Top of Data section

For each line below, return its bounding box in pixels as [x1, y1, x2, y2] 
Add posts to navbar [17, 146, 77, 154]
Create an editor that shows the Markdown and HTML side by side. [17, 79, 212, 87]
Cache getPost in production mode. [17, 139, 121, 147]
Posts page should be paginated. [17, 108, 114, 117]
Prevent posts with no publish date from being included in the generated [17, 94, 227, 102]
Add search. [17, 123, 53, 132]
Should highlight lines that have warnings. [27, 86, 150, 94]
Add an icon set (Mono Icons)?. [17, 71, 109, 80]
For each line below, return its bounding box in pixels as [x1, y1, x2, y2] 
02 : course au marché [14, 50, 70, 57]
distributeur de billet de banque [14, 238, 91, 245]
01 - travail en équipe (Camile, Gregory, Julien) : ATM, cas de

Bottom of Data section
Top of Data section

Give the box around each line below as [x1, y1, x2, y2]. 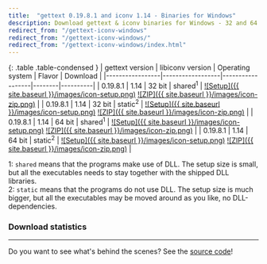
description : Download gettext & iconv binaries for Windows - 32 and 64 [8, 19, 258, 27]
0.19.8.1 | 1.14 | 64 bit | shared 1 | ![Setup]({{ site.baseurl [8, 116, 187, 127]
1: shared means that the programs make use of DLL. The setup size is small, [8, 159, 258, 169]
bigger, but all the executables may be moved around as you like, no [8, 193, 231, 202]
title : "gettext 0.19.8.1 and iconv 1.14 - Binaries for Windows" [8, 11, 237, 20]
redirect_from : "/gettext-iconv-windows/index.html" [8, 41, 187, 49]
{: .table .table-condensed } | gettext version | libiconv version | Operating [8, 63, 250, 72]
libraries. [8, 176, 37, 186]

Bottom of Data section
Top of Data section

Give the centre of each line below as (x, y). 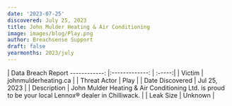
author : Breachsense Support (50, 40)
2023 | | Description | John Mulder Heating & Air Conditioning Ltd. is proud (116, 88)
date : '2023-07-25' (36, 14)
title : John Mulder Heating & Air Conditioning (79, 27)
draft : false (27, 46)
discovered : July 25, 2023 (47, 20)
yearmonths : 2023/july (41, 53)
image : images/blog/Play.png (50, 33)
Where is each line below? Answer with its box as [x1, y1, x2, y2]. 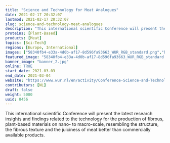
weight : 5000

Bottom of Data section

Task prompt. Using the material above, copy every line in which the string "John" occurs.

Answer area.
2023 | | Description | John Mulder Heating & Air Conditioning Ltd. is proud (116, 88)
title : John Mulder Heating & Air Conditioning (79, 27)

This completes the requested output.